■ Required action:
If pictures appear among the lines below, leave them out while you return exactly the lines from the one with "Terminfindung (27, 393, 108, 412)" through the one with "Posts a link".

── Records supplied

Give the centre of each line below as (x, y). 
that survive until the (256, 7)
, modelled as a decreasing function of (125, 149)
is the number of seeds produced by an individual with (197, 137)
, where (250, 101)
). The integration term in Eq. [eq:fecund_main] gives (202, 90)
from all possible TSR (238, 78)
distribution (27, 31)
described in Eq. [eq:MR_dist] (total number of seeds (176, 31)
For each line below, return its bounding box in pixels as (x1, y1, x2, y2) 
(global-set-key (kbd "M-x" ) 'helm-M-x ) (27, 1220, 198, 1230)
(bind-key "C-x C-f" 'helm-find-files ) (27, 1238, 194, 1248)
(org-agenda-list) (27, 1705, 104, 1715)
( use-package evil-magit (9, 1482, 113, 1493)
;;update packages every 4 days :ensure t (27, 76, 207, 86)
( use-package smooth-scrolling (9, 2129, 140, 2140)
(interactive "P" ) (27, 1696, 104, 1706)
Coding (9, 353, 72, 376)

────
── Records supplied

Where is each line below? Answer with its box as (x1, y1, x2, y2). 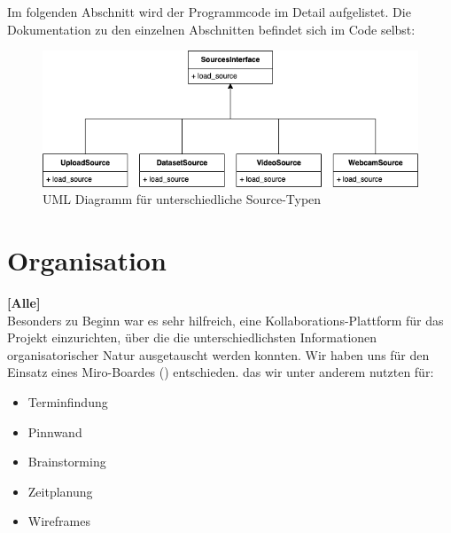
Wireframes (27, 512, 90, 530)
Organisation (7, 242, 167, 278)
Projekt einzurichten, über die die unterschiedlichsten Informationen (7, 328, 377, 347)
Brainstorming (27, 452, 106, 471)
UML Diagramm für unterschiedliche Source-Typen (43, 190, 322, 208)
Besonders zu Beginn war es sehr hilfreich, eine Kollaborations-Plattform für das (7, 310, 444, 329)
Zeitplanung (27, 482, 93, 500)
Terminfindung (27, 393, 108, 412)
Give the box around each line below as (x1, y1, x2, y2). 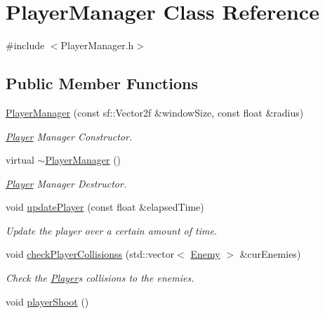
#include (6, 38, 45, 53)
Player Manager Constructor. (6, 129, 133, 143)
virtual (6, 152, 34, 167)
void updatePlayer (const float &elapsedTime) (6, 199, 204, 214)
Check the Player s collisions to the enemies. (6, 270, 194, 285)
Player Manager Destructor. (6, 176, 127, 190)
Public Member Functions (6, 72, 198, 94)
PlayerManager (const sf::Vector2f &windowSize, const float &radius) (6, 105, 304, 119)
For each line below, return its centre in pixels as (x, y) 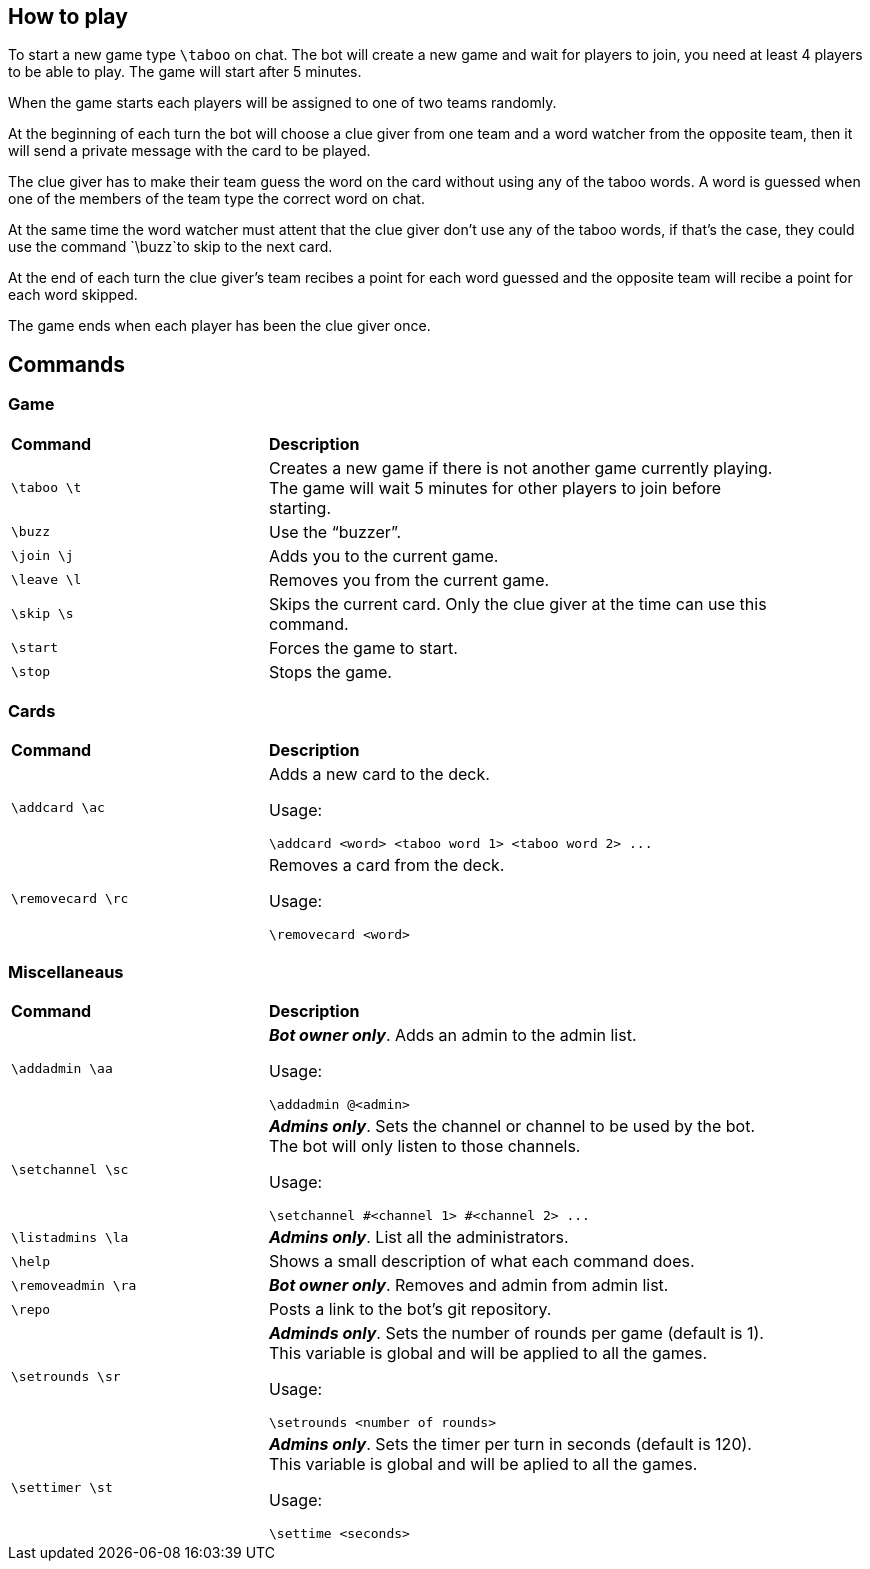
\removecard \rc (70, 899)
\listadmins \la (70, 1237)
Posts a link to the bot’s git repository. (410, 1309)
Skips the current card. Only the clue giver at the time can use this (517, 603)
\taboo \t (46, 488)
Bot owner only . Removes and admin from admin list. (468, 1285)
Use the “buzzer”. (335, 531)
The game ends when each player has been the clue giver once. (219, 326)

────

■ Exercise result:
Terminfindung (27, 393, 108, 412)
Give the box around each line below as (x1, y1, x2, y2). 
#include (6, 38, 45, 53)
Player Manager Constructor. (6, 129, 133, 143)
virtual (6, 152, 34, 167)
void updatePlayer (const float &elapsedTime) (6, 199, 204, 214)
Check the Player s collisions to the enemies. (6, 270, 194, 285)
Player Manager Destructor. (6, 176, 127, 190)
Public Member Functions (6, 72, 198, 94)
PlayerManager (const sf::Vector2f &windowSize, const float &radius) (6, 105, 304, 119)
For each line below, return its centre in pixels as (x, y) 
\removecard \rc (70, 899)
\listadmins \la (70, 1237)
Posts a link to the bot’s git repository. (410, 1309)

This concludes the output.